Dummy Variable Regression Output III
SPSS has run and compared 2 regression models: model 1 contains working experience as the (sole) quantitative predictor. Model 2 adds our 2 dummy variables representing contract type to model 1.
Adding the contract type dummies to working experience increases r-squared from 0.39 to 0.44.
This increase is statistically significant: our dummies contribute to predicting salary over and above just working experience.
The constant in model 2 is the mean salary for employees who are a) on a temporary contract (reference category) and b) have 0 years of working experience. These are employees who score zero on all predictors in model 2.
A 1 unit (year) increase in working experience is associated with an average $113.75 increase in monthly salary if we control for contract type.
The mean salary difference between employees on permanent (dummy) versus temporary (reference) contracts is $321.14 if we control for working experience.
Since p < 0.05, this mean difference is statistically significant.
Let's now rerun the exact same analysis as an ANCOVA from the syntax below.
unianova salary by contract with expn
/contrast (contract) = simple(1)
/print descriptive etasq.
Results
Partial eta squared for “corrected model” is equal to the regression r-squared.
The output also contains effect sizes for both predictors separately. Note that 0.361 and 0.082 add up to 0.443, somewhat larger than 0.440 for the entire model. This is because these effects partially overlap: experience is associated with contract type.

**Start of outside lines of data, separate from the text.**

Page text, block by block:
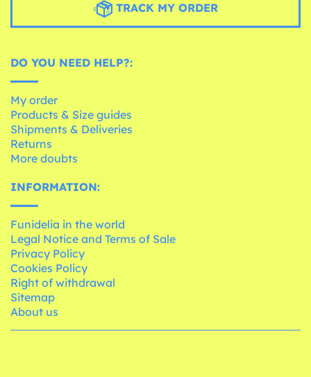
TRACK MY ORDER
DO YOU NEED HELP?:
My order
Products & Size guides
Shipments & Deliveries
Returns
More doubts
INFORMATION:
Funidelia in the world
Legal Notice and Terms of Sale
Privacy Policy
Cookies Policy
Right of withdrawal
Sitemap
About us
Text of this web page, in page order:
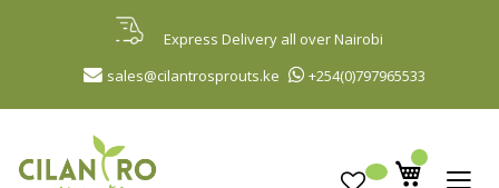
Express Delivery all over Nairobi
+254(0)797965533
sales@cilantrosprouts.ke
to
Content
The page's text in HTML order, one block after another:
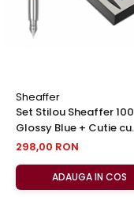
Sheaffer
Set Stilou Sheaffer 100
Glossy Blue + Cutie cu
Suport Card din Piele
298,00 RON
ADAUGA IN COS
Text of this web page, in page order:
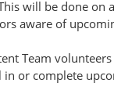
will be done on
aware of
Team
in or complete
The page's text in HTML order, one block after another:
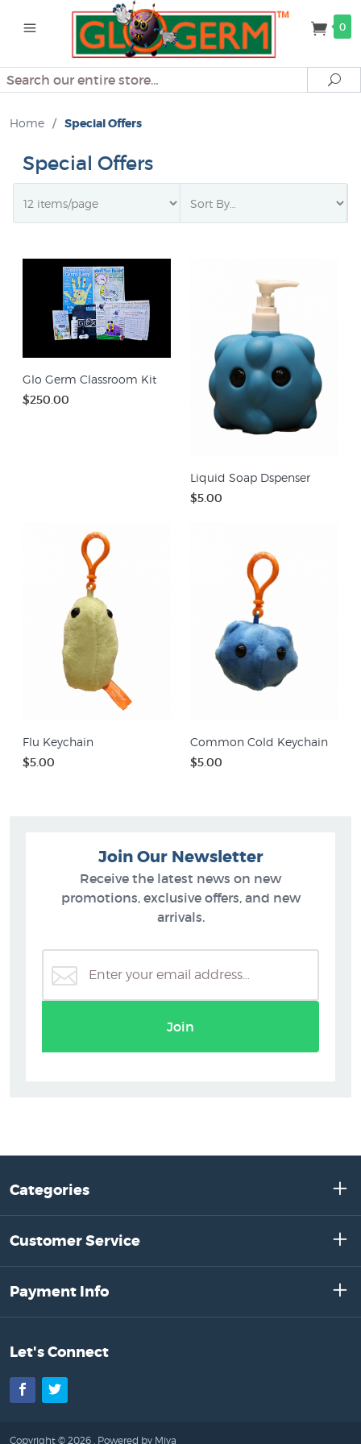
0
Search
Home / Special Offers
Special Offers
Glo Germ Classroom Kit
$250.00
Liquid Soap Dspenser
$5.00
Flu Keychain
$5.00
Common Cold Keychain
$5.00
Join Our Newsletter
Receive the latest news on new
promotions, exclusive offers, and new
arrivals.
Join
Categories
Customer Service
Payment Info
Let's Connect
Facebook
Twitter
Copyright © 2026 . Powered by Miva
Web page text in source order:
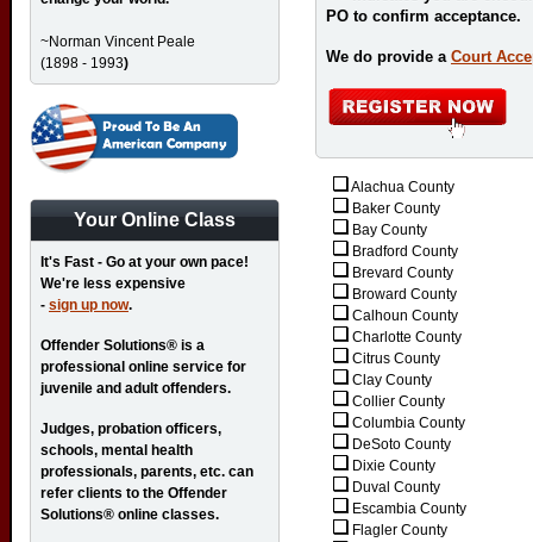
PO to confirm acceptance.
We do provide a Court
Alachua County
Baker County
Bay County
Bradford County
Brevard County
Broward County
Calhoun County
Charlotte County
Citrus County
Clay County
Collier County
Columbia County
DeSoto County
Dixie County
Duval County
Escambia County
Flagler County
~Norman Vincent Peale
(1898 - 1993)
Your Online Class
It's Fast - Go at your own pace!
We're less expensive
- sign up now.
Offender Solutions® is a
professional online service for
juvenile and adult offenders.
Judges, probation officers,
schools, mental health
professionals, parents, etc. can
refer clients to the Offender
Solutions® online classes.
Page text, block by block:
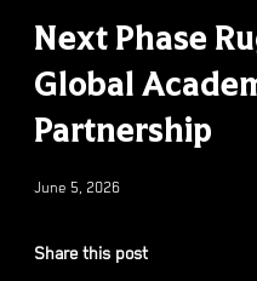
Next Phase
Global
Partnership
June 5, 2026
Share this post
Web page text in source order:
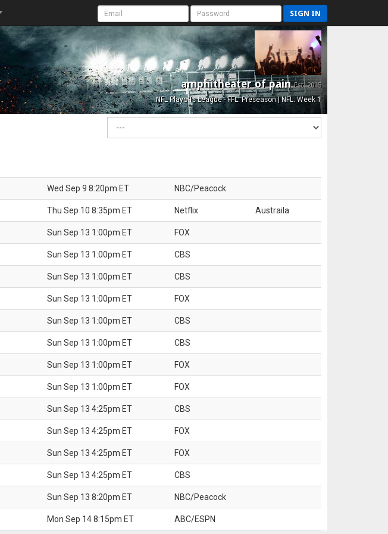
SIGN IN
amphitheater of painEst. 2015
NFL Playoffs League - FFL: Preseason | NFL: Week 1
Wed Sep 9 8:20pm ET NBC/Peacock
Thu Sep 10 8:35pm ET Netflix Austraila
Sun Sep 13 1:00pm ET FOX
Sun Sep 13 1:00pm ET CBS
Sun Sep 13 1:00pm ET CBS
Sun Sep 13 1:00pm ET FOX
Sun Sep 13 1:00pm ET CBS
Sun Sep 13 1:00pm ET CBS
Sun Sep 13 1:00pm ET FOX
Sun Sep 13 1:00pm ET FOX
Sun Sep 13 4:25pm ET CBS
Sun Sep 13 4:25pm ET FOX
Sun Sep 13 4:25pm ET FOX
Sun Sep 13 4:25pm ET CBS
Sun Sep 13 8:20pm ET NBC/Peacock
Mon Sep 14 8:15pm ET ABC/ESPN
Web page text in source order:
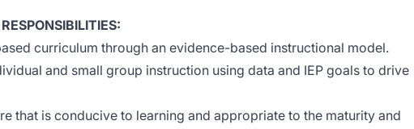
curriculum through an evidence-based instructional model.
and small group instruction using data and IEP goals to drive
that is conducive to learning and appropriate to the maturity and
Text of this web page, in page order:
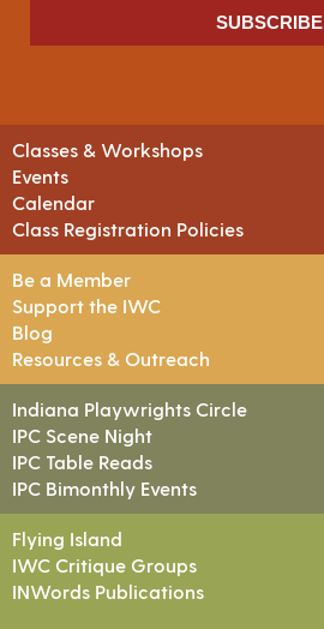
SUBSCRIBE
Classes & Workshops
Events
Calendar
Class Registration Policies
Be a Member
Support the IWC
Blog
Resources & Outreach
Indiana Playwrights Circle
IPC Scene Night
IPC Table Reads
IPC Bimonthly Events
Flying Island
IWC Critique Groups
INWords Publications
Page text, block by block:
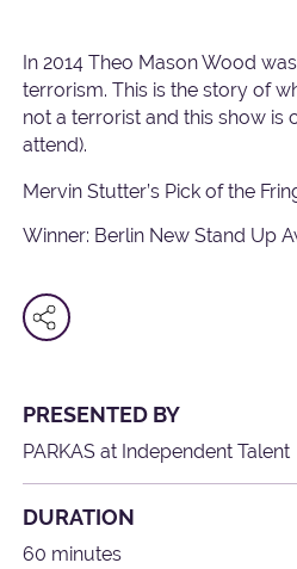
In 2014 Theo Mason Wood
terrorism. This is the story of
not a terrorist and this show is
attend).
Mervin Stutter’s Pick of the
Winner: Berlin New Stand Up
PRESENTED BY
PARKAS at Independent Talent
DURATION
60 minutes
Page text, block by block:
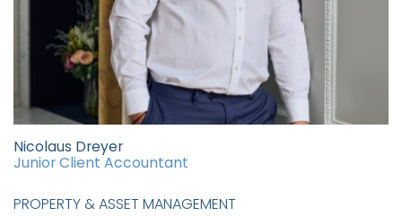
Nicolaus Dreyer
Junior Client Accountant
PROPERTY & ASSET MANAGEMENT
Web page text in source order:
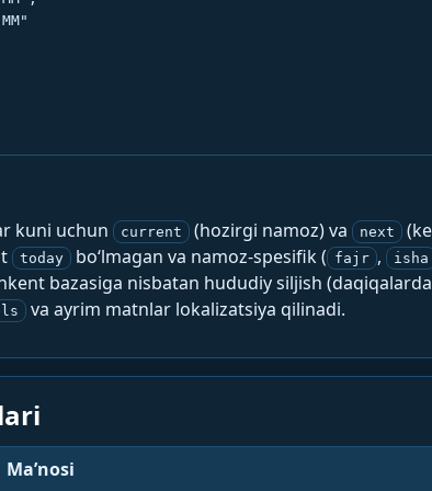
kuni uchun current (hozirgi namoz) va next
today bo‘lmagan va namoz-spesifik ( fajr , isha
bazasiga nisbatan hududiy siljish
va ayrim matnlar lokalizatsiya qilinadi.
Ma’nosi
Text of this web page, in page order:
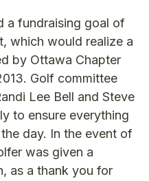
a fundraising goal of
which would realize a
by Ottawa Chapter
Golf committee
Lee Bell and Steve
to ensure everything
day. In the event of
was given a
as a thank you for
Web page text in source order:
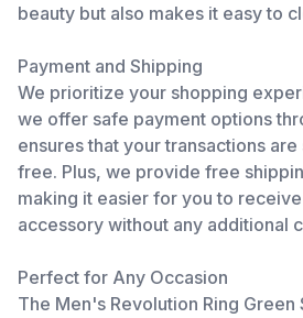
beauty but also makes it easy to
Payment and Shipping
We prioritize your shopping
we offer safe payment options
ensures that your transactions
free. Plus, we provide free
making it easier for you to
accessory without any additional
Perfect for Any Occasion
The Men's Revolution Ring
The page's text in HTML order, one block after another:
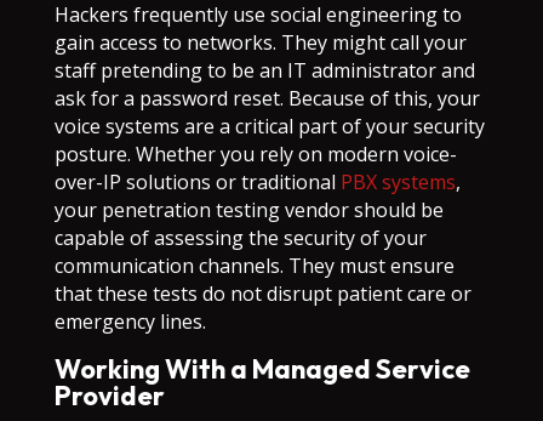
Hackers frequently use social engineering to
gain access to networks. They might call your
staff pretending to be an IT administrator and
ask for a password reset. Because of this, your
voice systems are a critical part of your security
posture. Whether you rely on modern voice-
over-IP solutions or traditional PBX systems,
your penetration testing vendor should be
capable of assessing the security of your
communication channels. They must ensure
that these tests do not disrupt patient care or
emergency lines.
Working With a Managed Service
Provider
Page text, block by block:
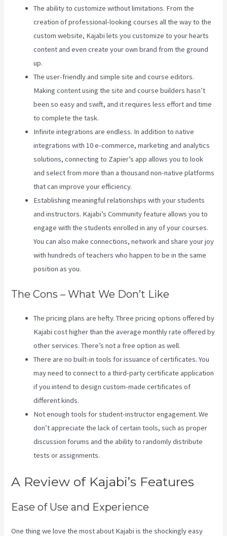
The ability to customize without limitations. From the
creation of professional-looking courses all the way to the
custom website, Kajabi lets you customize to your hearts
content and even create your own brand from the ground
up.
The user-friendly and simple site and course editors.
Making content using the site and course builders hasn’t
been so easy and swift, and it requires less effort and time
to complete the task.
Infinite integrations are endless. In addition to native
integrations with 10 e-commerce, marketing and analytics
solutions, connecting to Zapier’s app allows you to look
and select from more than a thousand non-native platforms
that can improve your efficiency.
Establishing meaningful relationships with your students
and instructors. Kajabi’s Community feature allows you to
engage with the students enrolled in any of your courses.
You can also make connections, network and share your joy
with hundreds of teachers who happen to be in the same
position as you.
The Cons – What We Don’t Like
The pricing plans are hefty. Three pricing options offered by
Kajabi cost higher than the average monthly rate offered by
other services. There’s not a free option as well.
There are no built-in tools for issuance of certificates. You
may need to connect to a third-party certificate application
if you intend to design custom-made certificates of
different kinds.
Not enough tools for student-instructor engagement. We
don’t appreciate the lack of certain tools, such as proper
discussion forums and the ability to randomly distribute
tests or assignments.
A Review of Kajabi’s Features
Ease of Use and Experience
One thing we love the most about Kajabi is the shockingly easy
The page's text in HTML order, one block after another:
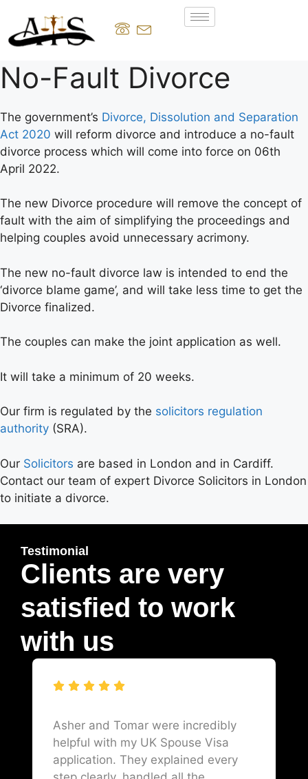
No-Fault Divorce
The government’s Divorce, Dissolution and Separation
Act 2020 will reform divorce and introduce a no-fault
divorce process which will come into force on 06th
April 2022.
The new Divorce procedure will remove the concept of
fault with the aim of simplifying the proceedings and
helping couples avoid unnecessary acrimony.
The new no-fault divorce law is intended to end the
‘divorce blame game’, and will take less time to get the
Divorce finalized.
The couples can make the joint application as well.
It will take a minimum of 20 weeks.
Our firm is regulated by the solicitors regulation
authority (SRA).
Our Solicitors are based in London and in Cardiff.
Contact our team of expert Divorce Solicitors in London
to initiate a divorce.
Testimonial
Clients are very
satisfied to work
with us
Asher and Tomar were incredibly
helpful with my UK Spouse Visa
application. They explained every
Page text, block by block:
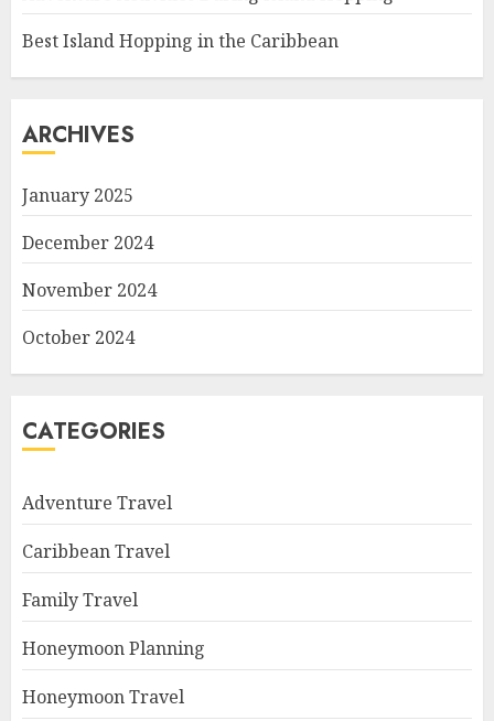
Best Island Hopping in the Caribbean
ARCHIVES
January 2025
December 2024
November 2024
October 2024
CATEGORIES
Adventure Travel
Caribbean Travel
Family Travel
Honeymoon Planning
Honeymoon Travel
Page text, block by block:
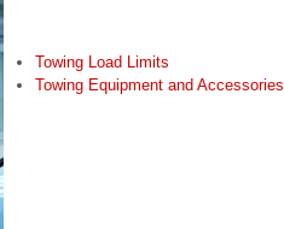
Towing Load Limits
Towing Equipment and Accessories
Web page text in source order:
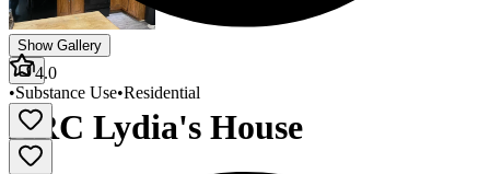
Show Gallery
ARC Lydia's House
4.0
•Substance Use•Residential
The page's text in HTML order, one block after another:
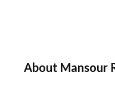
About Mansour
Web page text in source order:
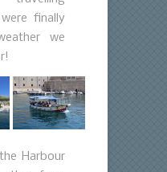
finally
we
Harbour
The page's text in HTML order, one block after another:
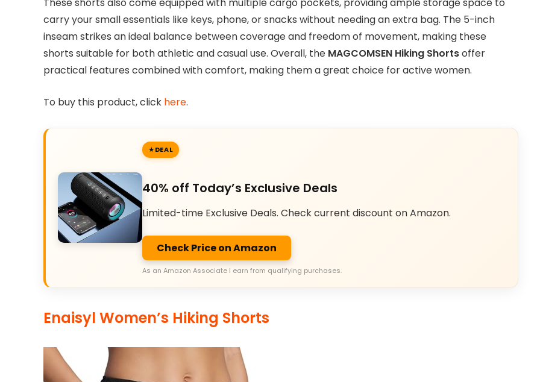
carry your small essentials like keys, phone, or snacks without needing an extra bag. The 5-inch
inseam strikes an ideal balance between coverage and freedom of movement, making these
shorts suitable for both athletic and casual use. Overall, the MAGCOMSEN Hiking Shortsoffer
practical features combined with comfort, making them a great choice for active women.
To buy this product, click here.
DEAL
40% off Today’s Exclusive Deals
Limited-time Exclusive Deals. Check current discount on Amazon.
Check Price on Amazon
As an Amazon Associate I earn from qualifying purchases.
Enaisyl Women’s Hiking Shorts
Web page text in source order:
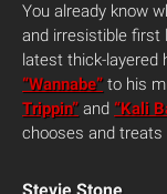
You already know
and irresistible first
latest thick-layered
“Wannabe” to his
Trippin” and “Kali
chooses and treats
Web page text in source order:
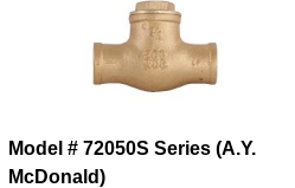
Model # 72050S Series (A.Y.
McDonald)
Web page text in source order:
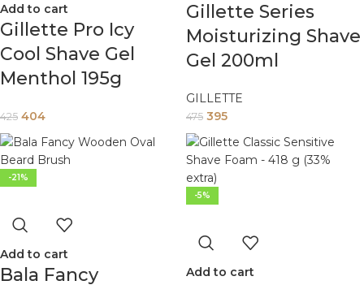
Add to cart
Gillette Pro Icy
Cool Shave Gel
Menthol 195g
425 404
Gillette Series
Moisturizing Shave
Gel 200ml
GILLETTE
475 395
-21%
Add to cart
Bala Fancy
-5%
Add to cart
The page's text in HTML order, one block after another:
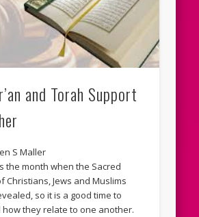
and Torah Support
S Maller
the month when the Sacred
Christians, Jews and Muslims
so it is a good time to
they relate to one another.

The mean salary difference between employees on permanent versus temporary contracts is $321.14 if we correct for working experience. This difference was seen as a b-coefficient in the previous dummy regression output.
Unsurprisingly, the p-value and confidence interval are identical to their dummy regression counterparts as well.
Is Dummy Variable Regression Useless?
Many textbooks propose dummy variable regression as the only option for using a combination of quantitative and categorical predictors. However, our last example suggests that ANCOVA may be a better option for this scenario. Why? Well,
- ANCOVA does not require adding (technically redundant) dummy variables to your data.
- ANCOVA comes up with a single effect size (partial eta squared) for the entire categorical predictor. This is more useful than effect sizes for separate dummy variables because we never add them separately to a regression model.
- Testing moderation effects between quantitative and categorical predictors is fairly easy via ANCOVA but rather complicated via regression.
Final Notes
First off, note that the analyses in this tutorial skipped some important steps:
- we didn't inspect any frequency distributions to see if our data look plausible;
- we did't see if there's any missing values in our data;
- we didn't evaluate any model assumptions (normality, linearity, and so on).
We encourage you to thoroughly examine such issues whenever you're working on real-world data files.
Right, so that should do for dummy regression in SPSS. For a handy overview of the output from all 6 analyses, click here. Did you find this tutorial (not) helpful? Do you agree or disagree with us? Please let us know by throwing a comment below.
Thanks for reading!
THIS TUTORIAL HAS 9 COMMENTS:
By YY Ma on April 8th, 2021
A very instructive post!
I have learnt much from it.
By DR BODDU NARASIMHULU on April 16th, 2021
Good
By MWETEGYEREZE FRANK on May 1st, 2021
It's really interesting
By N M on May 18th, 2021
Thank you so much.Been looking high and low to figure out dummy variable regression interpretation. So would you say that in regression its ideally best not to add multiple categorical variables in the same model?
By Does Malicha Kalicha on July 13th, 2022
It good description of statistics, thank you for all.